Norway’s oil exports reached their highest monthly value on record in March 2026, as the closure of the Strait of Hormuz pushed up global energy prices and lifted the value of both crude and gas sales.
According to new figures from Statistics Norway, the country’s total goods exports rose to NOK 199.9 billion (€16.9 billion) in March, up 28.5% from the same month in 2025. Imports reached NOK 102.5 billion (€8.7 billion), leaving a large trade surplus. The strongest contribution came from crude oil, but mainland exports and gas revenues also remained unusually high.
Hormuz disruption pushed Norwegian crude to a record value
Statistics Norway said Norway exported crude oil worth NOK 57.4 billion (€4.9 billion) in March, up 67.9% year on year. The agency said both prices and export volumes increased.
The average oil price reached NOK 1,014 per barrel in March, the highest monthly level since September 2023, while exported crude volumes rose 27.3% to 56.6 million barrels. Senior adviser Jan Olav Rørhus said the closure of the Strait of Hormuz had created a major supply shock in the oil market, helping drive what he described as the highest export value ever recorded for Norwegian crude.
The record reflects how quickly geopolitical disruption in the Gulf can translate into higher revenues for producers outside the region. Norway, already one of Europe’s main energy suppliers, has benefited from stronger demand for non-Middle Eastern crude as buyers seek more secure alternatives.
Gas revenues also rose as Europe faced tighter supply
Norway also exported natural gas worth NOK 69.3 billion (€5.9 billion) in March, up 19% from a year earlier and the highest monthly export value since February 2023.

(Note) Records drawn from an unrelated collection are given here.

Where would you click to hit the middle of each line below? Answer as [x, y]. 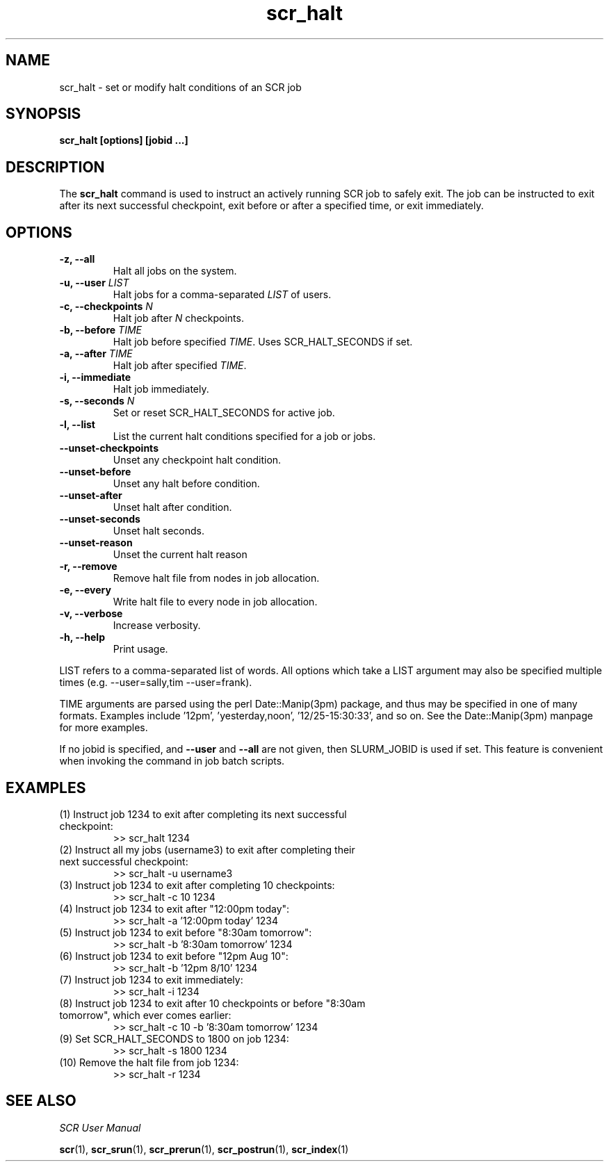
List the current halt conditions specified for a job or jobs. [244, 436]
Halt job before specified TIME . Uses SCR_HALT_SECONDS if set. [263, 342]
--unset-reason [96, 543]
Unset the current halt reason [180, 555]
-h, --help [82, 637]
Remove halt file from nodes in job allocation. [216, 578]
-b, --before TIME [100, 330]
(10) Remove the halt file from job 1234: [149, 1062]

Here too, the main driver was price. The average price for gaseous natural gas rose to NOK 6.46 per standard cubic metre, about NOK 1 higher than in March 2025, while export volumes were broadly stable at 10.2 billion standard cubic metres.

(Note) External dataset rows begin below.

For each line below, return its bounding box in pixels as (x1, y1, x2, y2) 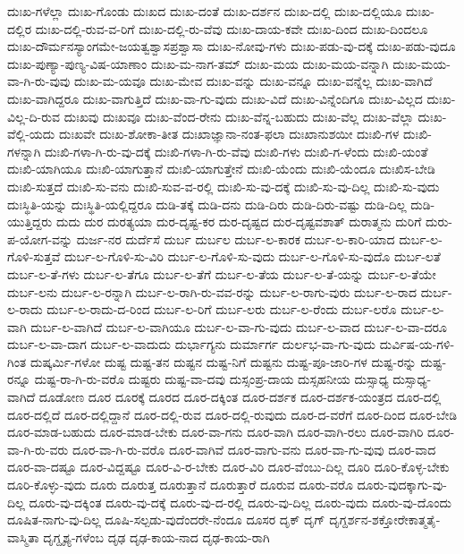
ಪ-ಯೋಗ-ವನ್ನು (7, 229, 73, 248)
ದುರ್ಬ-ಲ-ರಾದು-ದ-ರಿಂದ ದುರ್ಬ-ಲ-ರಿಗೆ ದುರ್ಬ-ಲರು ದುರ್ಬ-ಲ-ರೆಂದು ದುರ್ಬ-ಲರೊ (46, 300, 397, 319)
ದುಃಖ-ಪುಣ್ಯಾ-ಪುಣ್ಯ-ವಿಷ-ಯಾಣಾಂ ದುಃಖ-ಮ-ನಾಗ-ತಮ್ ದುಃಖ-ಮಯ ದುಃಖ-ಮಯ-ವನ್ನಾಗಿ (7, 54, 389, 72)
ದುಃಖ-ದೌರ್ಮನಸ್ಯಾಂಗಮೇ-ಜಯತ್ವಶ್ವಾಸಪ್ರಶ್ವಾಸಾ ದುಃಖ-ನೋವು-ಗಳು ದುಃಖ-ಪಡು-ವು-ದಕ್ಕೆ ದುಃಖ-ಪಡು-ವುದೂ (7, 37, 456, 55)
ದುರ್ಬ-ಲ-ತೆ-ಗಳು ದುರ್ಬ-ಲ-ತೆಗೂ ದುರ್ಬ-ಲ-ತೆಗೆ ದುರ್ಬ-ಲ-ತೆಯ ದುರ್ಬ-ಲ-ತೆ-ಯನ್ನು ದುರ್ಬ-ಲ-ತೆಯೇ (7, 264, 436, 283)
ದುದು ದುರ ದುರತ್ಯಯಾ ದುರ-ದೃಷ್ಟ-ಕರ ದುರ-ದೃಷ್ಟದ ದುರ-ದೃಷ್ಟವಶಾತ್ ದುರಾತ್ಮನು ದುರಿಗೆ (55, 212, 422, 231)
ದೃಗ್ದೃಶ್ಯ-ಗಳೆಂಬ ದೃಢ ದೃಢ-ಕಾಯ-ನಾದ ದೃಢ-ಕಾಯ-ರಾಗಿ (43, 527, 270, 546)
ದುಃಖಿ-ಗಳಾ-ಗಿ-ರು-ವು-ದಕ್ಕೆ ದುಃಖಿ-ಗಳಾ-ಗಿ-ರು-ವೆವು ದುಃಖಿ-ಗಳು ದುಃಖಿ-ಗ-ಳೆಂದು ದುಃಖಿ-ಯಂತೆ (45, 141, 428, 160)

Statistics Norway linked the increase to geopolitical tensions in the Middle East, which in practice halted shipments of liquefied natural gas through Hormuz. Low gas storage levels in Europe also helped keep prices elevated, underlining how the region remains exposed to external energy shocks even after reducing its dependence on Russian pipeline gas.

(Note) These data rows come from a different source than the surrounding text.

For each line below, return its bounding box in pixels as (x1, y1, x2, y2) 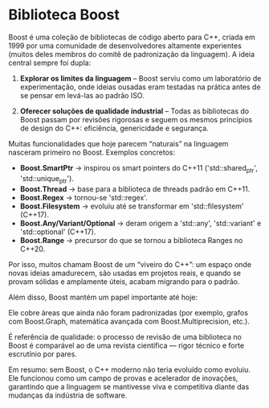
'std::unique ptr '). (19, 173, 75, 185)
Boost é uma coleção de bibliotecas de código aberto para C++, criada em (8, 32, 255, 42)
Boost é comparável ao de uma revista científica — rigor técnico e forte (8, 340, 245, 350)
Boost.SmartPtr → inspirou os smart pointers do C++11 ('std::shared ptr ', (19, 163, 259, 175)
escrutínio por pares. (8, 348, 78, 359)
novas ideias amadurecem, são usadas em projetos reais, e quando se (8, 268, 241, 278)
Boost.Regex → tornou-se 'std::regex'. (19, 192, 149, 202)
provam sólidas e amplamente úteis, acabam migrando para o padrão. (8, 276, 240, 286)
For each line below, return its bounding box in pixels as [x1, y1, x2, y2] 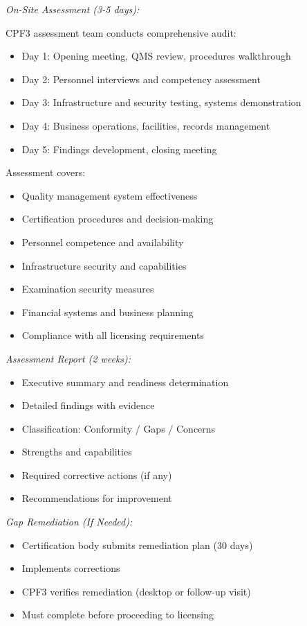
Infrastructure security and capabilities [21, 258, 187, 272]
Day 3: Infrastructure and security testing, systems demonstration [21, 95, 301, 110]
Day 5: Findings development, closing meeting [21, 141, 217, 156]
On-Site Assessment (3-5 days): [6, 2, 140, 16]
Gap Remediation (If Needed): [6, 514, 133, 529]
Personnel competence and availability [21, 234, 184, 249]
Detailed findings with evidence [21, 398, 155, 412]
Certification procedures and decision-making [21, 211, 214, 226]

Strong mainland exports added to Norway’s trade surplus
Beyond oil and gas, Norway’s exports were supported by strong mainland trade. Mainland goods exports reached NOK 73 billion (€6.2 billion), the second-highest value ever recorded for March and a 16.1% increase from a year earlier.
One major factor was a sharp rise in exports of electrical power machinery and parts, linked to the re-export of equipment for an offshore wind project. Fish exports also remained resilient despite the stronger Norwegian krone and the broader turbulence in Middle Eastern trade routes.
Seafood exports totalled NOK 14.6 billion (€1.24 billion), up 2.8% year on year. Fresh salmon accounted for NOK 7.4 billion (€628 million), while exports of fish to China rose by 60.2%, making China the fastest-growing market in March.
Norway gains from the price shock, but Europe remains exposed
The March figures show how Norway can benefit financially when global energy markets tighten. But they also illustrate the wider vulnerability of Europe’s energy system.
Reuters has reported that the Strait of Hormuz normally handles around 20% of global oil and liquefied natural gas flows, and that the disruption has forced the EU to prepare for a prolonged energy shock. European gas storage levels, already under pressure, have become a central concern ahead of winter.
That leaves Norway in a familiar but politically sensitive position: profiting from a crisis that is increasing costs for European consumers and industry, while also reinforcing its role as one of the continent’s most important external energy suppliers.
If the disruption around Hormuz persists, Norwegian export revenues could remain elevated in the coming months. At the same time, the latest trade data show that the consequences of Middle Eastern instability are no longer confined to the Gulf, but are feeding directly into the Nordic and wider European economy.